### Task requirements
Nothing is needed except the lines below that run from the one with "brown to yellowish" through the one with "aid in its identification.", repeated exactly.

Stored data entries
- - - - - - -
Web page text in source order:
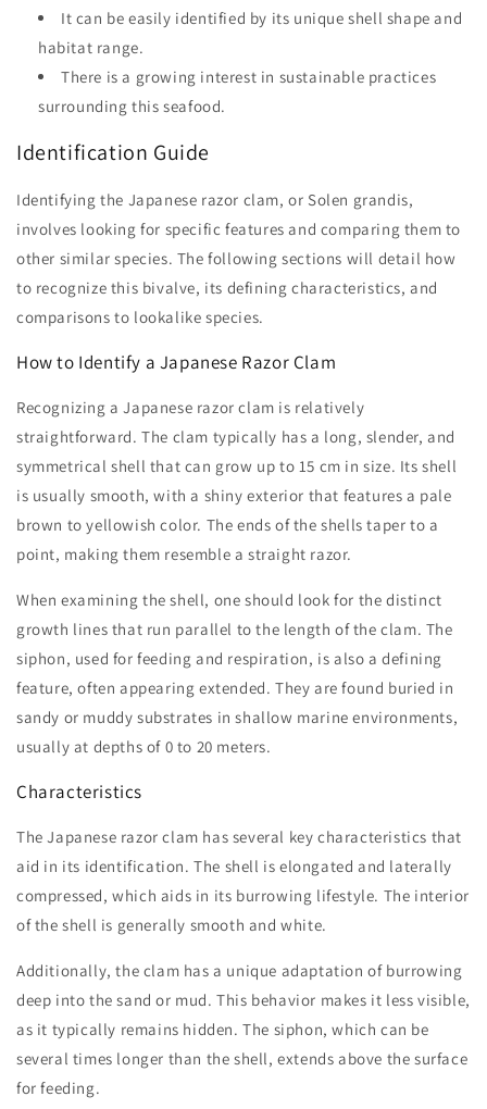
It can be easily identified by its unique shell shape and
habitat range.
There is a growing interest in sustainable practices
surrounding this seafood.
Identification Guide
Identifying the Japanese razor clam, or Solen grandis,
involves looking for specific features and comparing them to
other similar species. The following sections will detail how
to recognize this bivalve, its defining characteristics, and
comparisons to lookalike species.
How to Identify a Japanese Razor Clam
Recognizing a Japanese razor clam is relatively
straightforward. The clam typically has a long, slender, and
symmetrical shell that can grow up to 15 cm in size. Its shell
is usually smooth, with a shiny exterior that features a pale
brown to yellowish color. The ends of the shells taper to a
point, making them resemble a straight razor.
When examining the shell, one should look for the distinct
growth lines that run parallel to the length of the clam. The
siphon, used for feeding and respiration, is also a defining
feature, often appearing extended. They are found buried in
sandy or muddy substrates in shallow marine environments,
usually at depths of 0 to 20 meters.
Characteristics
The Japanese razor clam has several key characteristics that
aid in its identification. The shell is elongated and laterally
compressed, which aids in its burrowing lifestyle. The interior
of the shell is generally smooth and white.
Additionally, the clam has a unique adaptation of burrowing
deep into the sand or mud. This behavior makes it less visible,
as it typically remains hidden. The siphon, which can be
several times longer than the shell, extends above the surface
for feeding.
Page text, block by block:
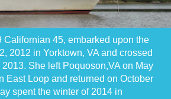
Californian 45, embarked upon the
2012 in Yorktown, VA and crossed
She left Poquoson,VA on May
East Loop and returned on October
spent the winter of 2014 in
- - - - - - -
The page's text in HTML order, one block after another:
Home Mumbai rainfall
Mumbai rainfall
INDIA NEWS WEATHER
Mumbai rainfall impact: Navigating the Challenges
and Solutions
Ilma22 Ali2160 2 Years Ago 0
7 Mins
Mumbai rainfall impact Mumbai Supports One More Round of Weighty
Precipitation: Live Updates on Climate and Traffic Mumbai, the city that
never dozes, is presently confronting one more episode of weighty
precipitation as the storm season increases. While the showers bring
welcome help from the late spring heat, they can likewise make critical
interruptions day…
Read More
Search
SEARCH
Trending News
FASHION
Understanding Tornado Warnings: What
- - - - - - -
### Finished task
brown to yellowish color. The ends of the shells taper to a
point, making them resemble a straight razor.
When examining the shell, one should look for the distinct
growth lines that run parallel to the length of the clam. The
siphon, used for feeding and respiration, is also a defining
feature, often appearing extended. They are found buried in
sandy or muddy substrates in shallow marine environments,
usually at depths of 0 to 20 meters.
Characteristics
The Japanese razor clam has several key characteristics that
aid in its identification. The shell is elongated and laterally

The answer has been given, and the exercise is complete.